Post-glacial rebound from high precision geodetic measurements

高精度大地测量带来的冰河后反弹

• 批准号: 249933-2006
• 负责人: Pagiatakis, Spiros
• 金额: $ 2.17万
• 依托单位: York University
• 依托单位国家: 加拿大
• 项目类别: Discovery Grants Program - Individual
• 财政年份: 2007
• 资助国家: 加拿大
• 起止时间: 2007-01-01 至 2008-12-31
• 项目状态: 已结题
• 来源: https://www.nserc-crsng.gc.ca/ase-oro/Details-Detailles_eng.asp?id=361679
• 关键词: Post; glacial; rebound; precision; geodetic

Climate, environment, ecosystems, human society and their interrelationships from the global perspective are of profound importance and significance nowadays. It is remarkable that still very little is known about our climate and its long-term changes as they relate not only to the atmospheric masses but to the arctic regions and the oceans as well. There is strong evidence that the polar regions of the Earth are the most sensitive showing the fastest warming rates than any other region on Earth. One characteristic physical phenomenon that is a result of climate change over the last several tens of thousands of years is the post-glacial rebound (PGR) or glacial isostatic adjustment (GIA), which can be described as the slow rebounding of the Earth's crust after the immense volumes of ice accumulated during the last major glaciation event (Pleistocene period) started melting some 21000 years ago. GIA is closely related to both the interior structure of the Earth and to the long-term global warming that causes deglaciation. The study of this continuing adjustment of the crust offers unique opportunities for understanding climate change and its impact on our daily lives. Research on GIA has been primarily based on geophysical modeling that describes the Earth deformations with complicated mathematical apparatuses and with limited verification from independent external sources.
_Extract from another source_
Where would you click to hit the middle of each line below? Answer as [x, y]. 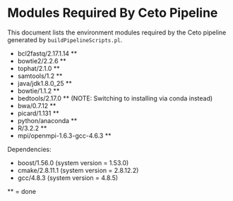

The proposed research comes to complement and ultimately improve the GIA models with the use of high precision geodetic measurements such as terrestrial and satellite gravity observations, Earth crust displacement monitoring with traditional and space geodetic techniques as well as crustal structure (density) from inversion of geoid models. This research proposes thorough analyses and interpretation of the geodetic observations by developing new theories, methodologies, and analytical tools. Once completed, the results of this research will enhance the geophysical models, and will be the catalyst for understanding Earth processes and climate change.

气候、环境、生态系统、人类社会及其相互关系在全球范围内具有深远的意义。值得注意的是，我们对气候及其长期变化的了解仍然很少，因为它们不仅与大气质量有关，而且与北极地区和海洋有关。有强有力的证据表明，地球的极地地区是最敏感的，比地球上任何其他地区都显示出最快的变暖速度。一个典型的物理现象，是气候变化的结果，在过去的几万年是冰川后反弹（PGR）或冰川均衡调整（GIA），这可以被描述为地球的地壳缓慢反弹后，大量的冰积累在最后一次重大冰期事件（更新世时期）开始融化约21000年前。GIA与地球内部结构和导致冰川消退的长期全球变暖密切相关。研究地壳的这种持续调整为了解气候变化及其对我们日常生活的影响提供了独特的机会。GIA的研究主要基于地球物理建模，该模型使用复杂的数学工具描述地球变形，并且来自独立外部来源的验证有限。拟议的研究来补充和最终改进GIA模型与使用高精度大地测量，如地面和卫星重力观测，地壳位移监测与传统和空间大地测量技术，以及地壳结构（密度）反演大地水准面模型。本研究提出通过发展新的理论、方法和分析工具对大地测量观测进行深入的分析和解释。一旦完成，这项研究的结果将增强地球物理模型，并将成为理解地球过程和气候变化的催化剂。